## What you will do
This task calls for copying every line of the records that includes the word "hiện".
── Records for the task
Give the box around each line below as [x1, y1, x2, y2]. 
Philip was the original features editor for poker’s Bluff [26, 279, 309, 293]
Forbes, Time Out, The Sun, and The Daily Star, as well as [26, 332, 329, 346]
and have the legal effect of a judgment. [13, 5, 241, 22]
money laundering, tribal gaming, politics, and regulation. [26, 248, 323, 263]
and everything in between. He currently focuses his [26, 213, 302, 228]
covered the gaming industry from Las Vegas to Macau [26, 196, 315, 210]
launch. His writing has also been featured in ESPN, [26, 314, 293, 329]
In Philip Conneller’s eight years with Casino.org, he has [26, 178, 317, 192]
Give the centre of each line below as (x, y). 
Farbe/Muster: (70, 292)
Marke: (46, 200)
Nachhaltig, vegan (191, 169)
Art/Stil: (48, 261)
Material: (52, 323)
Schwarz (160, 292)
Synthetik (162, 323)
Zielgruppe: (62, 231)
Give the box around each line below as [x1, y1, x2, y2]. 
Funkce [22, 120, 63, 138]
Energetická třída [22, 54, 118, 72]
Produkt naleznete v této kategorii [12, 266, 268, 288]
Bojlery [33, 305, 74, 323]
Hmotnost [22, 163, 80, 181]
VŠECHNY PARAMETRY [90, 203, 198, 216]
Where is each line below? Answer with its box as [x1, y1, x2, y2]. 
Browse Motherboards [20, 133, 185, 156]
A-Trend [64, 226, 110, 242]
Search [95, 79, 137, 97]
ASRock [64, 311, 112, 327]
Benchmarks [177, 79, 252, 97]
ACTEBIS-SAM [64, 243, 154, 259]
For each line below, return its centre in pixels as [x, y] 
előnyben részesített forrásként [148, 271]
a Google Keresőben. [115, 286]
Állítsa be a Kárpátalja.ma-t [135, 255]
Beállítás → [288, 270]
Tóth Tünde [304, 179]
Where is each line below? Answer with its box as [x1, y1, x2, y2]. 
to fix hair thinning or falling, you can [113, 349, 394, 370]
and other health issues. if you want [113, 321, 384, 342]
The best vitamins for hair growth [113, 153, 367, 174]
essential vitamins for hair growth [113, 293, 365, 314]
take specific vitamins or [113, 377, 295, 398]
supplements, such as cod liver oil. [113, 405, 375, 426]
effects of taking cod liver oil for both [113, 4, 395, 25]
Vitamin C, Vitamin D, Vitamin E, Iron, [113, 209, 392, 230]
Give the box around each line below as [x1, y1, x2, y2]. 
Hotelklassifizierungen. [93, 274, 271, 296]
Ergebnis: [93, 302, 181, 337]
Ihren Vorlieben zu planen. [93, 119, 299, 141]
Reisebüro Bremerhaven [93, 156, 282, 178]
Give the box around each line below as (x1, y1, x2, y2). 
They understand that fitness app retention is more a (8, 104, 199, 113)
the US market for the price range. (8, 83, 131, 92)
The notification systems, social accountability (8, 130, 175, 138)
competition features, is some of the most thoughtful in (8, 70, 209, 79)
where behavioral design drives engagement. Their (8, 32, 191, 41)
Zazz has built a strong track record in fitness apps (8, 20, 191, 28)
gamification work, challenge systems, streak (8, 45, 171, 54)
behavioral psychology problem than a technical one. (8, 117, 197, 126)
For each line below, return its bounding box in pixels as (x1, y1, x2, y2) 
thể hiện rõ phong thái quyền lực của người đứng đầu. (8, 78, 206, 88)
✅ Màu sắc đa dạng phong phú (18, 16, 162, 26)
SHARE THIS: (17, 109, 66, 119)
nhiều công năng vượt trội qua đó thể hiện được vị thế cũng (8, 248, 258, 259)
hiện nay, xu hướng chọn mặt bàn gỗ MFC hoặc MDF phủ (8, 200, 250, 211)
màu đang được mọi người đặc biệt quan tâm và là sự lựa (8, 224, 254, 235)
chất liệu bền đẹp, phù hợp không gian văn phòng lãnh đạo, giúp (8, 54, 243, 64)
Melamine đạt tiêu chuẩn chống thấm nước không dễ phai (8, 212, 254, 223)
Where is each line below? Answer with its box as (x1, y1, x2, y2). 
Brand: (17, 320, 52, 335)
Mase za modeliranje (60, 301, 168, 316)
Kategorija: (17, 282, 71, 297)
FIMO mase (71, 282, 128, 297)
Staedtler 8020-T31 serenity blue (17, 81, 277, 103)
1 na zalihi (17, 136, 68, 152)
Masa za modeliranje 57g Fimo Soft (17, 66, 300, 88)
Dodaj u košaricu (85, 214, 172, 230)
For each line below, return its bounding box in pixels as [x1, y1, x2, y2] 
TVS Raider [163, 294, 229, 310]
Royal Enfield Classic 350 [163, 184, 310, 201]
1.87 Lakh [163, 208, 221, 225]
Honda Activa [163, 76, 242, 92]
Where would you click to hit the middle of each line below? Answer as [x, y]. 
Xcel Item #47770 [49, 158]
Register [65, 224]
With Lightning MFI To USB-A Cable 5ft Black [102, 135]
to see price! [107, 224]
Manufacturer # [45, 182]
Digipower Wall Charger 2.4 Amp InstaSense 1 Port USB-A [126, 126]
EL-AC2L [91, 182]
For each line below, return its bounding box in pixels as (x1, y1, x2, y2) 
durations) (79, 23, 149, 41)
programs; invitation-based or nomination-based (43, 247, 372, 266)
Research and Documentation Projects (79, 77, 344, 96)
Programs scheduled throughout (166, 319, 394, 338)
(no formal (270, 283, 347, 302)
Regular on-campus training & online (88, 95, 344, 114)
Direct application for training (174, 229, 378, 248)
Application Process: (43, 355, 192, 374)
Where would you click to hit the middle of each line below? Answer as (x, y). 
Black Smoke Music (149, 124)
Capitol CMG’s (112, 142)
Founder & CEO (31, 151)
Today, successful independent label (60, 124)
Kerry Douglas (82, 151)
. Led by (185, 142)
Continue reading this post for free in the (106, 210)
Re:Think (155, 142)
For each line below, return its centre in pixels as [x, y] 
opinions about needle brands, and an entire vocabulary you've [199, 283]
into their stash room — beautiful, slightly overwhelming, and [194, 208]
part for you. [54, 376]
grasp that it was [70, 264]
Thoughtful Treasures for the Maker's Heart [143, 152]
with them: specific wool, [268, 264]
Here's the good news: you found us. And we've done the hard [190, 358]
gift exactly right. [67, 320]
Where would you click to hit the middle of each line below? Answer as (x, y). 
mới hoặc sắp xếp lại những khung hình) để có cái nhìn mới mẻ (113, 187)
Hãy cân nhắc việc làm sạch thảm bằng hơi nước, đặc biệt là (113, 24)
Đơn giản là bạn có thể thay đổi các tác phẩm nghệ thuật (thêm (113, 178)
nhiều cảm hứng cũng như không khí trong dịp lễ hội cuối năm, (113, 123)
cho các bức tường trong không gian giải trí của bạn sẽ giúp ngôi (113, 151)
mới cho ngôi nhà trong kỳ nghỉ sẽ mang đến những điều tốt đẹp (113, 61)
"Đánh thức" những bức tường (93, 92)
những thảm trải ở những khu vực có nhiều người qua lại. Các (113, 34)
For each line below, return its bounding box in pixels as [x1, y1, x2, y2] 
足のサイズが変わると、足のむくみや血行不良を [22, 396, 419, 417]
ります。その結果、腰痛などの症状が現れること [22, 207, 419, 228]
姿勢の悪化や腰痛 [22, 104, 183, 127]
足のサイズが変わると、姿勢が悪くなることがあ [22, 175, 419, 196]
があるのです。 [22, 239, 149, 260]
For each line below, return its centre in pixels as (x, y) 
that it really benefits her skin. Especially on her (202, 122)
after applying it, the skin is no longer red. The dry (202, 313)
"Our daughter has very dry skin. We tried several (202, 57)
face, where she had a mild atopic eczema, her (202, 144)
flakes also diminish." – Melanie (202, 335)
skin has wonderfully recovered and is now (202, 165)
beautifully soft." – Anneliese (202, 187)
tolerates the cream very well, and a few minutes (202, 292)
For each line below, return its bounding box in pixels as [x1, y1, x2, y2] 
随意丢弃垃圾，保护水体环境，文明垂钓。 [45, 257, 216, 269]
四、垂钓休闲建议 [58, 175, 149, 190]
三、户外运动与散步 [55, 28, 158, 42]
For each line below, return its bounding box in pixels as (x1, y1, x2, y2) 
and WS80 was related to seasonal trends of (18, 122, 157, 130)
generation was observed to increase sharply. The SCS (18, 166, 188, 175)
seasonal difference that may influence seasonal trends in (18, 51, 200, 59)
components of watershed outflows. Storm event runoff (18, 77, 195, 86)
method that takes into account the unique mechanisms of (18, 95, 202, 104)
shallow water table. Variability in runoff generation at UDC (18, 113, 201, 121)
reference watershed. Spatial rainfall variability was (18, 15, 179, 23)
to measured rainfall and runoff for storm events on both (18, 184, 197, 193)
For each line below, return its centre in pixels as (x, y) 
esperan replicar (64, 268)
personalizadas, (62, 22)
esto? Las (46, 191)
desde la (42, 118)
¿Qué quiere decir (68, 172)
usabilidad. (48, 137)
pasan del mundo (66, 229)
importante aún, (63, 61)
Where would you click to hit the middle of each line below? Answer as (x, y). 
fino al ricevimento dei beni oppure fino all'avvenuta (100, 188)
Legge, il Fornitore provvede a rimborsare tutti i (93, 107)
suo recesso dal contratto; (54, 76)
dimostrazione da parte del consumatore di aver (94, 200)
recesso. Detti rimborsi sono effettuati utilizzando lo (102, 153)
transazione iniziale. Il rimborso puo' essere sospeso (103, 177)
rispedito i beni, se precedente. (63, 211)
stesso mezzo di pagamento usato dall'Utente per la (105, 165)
────
## Output for this task
thể hiện rõ phong thái quyền lực của người đứng đầu. (8, 78, 206, 88)
nhiều công năng vượt trội qua đó thể hiện được vị thế cũng (8, 248, 258, 259)
hiện nay, xu hướng chọn mặt bàn gỗ MFC hoặc MDF phủ (8, 200, 250, 211)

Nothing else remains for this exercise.